A closer look at the implementation reveals that we can obtain the individual layers parameter by simply iterating over the self.features and self.classifier modules. The self.avgpool module does not have any parameters. The following code snippet shows how to obtain the number of parameters for each layer of the convolutional backbone:

for layer in vgg11.features:
    print(layer, sum(p.numel() for p in layer.parameters()))

To get the number of paramers in the cnn head, simply update the code snippet to iterate over vgg11.classifier instead of vgg11.features.

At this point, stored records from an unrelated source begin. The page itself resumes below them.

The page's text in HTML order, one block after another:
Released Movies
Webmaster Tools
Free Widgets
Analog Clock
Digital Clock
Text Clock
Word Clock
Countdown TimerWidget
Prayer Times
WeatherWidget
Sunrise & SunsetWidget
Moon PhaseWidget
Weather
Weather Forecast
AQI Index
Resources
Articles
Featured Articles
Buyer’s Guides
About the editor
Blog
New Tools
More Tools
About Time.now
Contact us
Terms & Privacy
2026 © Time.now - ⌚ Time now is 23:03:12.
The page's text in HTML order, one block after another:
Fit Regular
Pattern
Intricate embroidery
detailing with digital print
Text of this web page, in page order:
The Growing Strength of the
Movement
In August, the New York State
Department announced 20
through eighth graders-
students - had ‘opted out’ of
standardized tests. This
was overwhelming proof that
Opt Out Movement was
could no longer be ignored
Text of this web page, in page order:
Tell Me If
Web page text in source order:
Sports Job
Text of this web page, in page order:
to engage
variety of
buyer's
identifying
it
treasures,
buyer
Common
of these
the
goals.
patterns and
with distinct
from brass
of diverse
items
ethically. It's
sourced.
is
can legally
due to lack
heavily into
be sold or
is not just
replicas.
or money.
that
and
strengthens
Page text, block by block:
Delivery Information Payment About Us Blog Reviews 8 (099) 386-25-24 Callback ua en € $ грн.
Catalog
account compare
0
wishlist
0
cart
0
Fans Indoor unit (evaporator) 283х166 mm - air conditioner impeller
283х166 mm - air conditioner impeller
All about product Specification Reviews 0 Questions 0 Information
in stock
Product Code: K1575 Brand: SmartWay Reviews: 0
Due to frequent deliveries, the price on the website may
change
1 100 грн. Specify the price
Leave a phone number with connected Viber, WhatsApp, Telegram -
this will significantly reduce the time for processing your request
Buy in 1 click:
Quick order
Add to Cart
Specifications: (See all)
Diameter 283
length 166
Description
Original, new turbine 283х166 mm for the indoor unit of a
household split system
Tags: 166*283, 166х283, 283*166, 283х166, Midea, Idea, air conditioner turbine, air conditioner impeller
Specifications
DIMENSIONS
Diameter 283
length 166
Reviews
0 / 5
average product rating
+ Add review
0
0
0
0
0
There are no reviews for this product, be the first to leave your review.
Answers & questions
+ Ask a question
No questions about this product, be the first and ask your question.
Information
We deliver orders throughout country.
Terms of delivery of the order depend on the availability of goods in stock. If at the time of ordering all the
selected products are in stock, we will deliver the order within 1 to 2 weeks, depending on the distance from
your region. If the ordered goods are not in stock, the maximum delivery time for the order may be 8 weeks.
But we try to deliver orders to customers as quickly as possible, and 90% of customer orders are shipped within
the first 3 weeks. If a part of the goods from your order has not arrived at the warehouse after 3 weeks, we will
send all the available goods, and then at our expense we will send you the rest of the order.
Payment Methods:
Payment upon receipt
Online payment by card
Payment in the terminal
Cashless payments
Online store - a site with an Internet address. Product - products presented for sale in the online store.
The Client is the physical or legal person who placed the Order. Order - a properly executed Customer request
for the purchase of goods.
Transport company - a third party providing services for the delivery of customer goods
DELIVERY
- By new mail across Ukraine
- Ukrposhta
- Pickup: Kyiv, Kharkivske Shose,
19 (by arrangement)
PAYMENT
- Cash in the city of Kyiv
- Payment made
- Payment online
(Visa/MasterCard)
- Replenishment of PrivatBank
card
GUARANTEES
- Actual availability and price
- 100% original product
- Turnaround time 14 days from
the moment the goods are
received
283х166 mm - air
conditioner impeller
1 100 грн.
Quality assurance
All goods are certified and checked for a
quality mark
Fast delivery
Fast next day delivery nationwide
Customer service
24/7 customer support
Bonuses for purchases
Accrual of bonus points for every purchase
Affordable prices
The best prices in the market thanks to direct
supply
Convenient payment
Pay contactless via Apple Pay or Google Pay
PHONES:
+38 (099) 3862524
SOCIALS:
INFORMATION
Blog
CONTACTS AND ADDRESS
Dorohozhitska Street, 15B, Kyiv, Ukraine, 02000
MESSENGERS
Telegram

Exercise 4 - Influence Functions

Let \(\hte\) and \(\hte(\ve)\) be as defined in class. Show that the first order Taylor expansion of \(\hte(\ve)\) around \(\ve=0\) is given by the equation given in class, i.e. by \[\begin{align*} \hat{\theta}({\epsilon}) \approx \hat{\theta} + \epsilon\frac{d\hat{\theta}(\epsilon)}{d\epsilon} {\Bigr |}_{\epsilon=0} . \end{align*}\]

Solution

First, let’s recall the definitions of \(\te\) and \(\hte(\epsilon)\): \[\begin{align*} \hat{\theta} &= \text{argmin}_{\theta} \frac{1}{N} \left[ \sum_{i=1}^{N} L(x_i, y_i; \theta) \right] \\ \hte({\epsilon}) &= \text{argmin}_{\theta} \frac{1}{N} \left[ \sum_{i=1}^{N} L(x_i, y_i; \theta) \right] + \epsilon L(x,y; \theta) \end{align*}\] The first order taylor series expansion around \(\epsilon = 0\) is given by \[ \hte(0) + \epsilon \fr{d\hte(\epsilon)}{d\epsilon} {\Bigr |}_{\epsilon=0} \] From the definitions above, it can directly be seen that \(\hte(0) = \hte\) which completes the proof.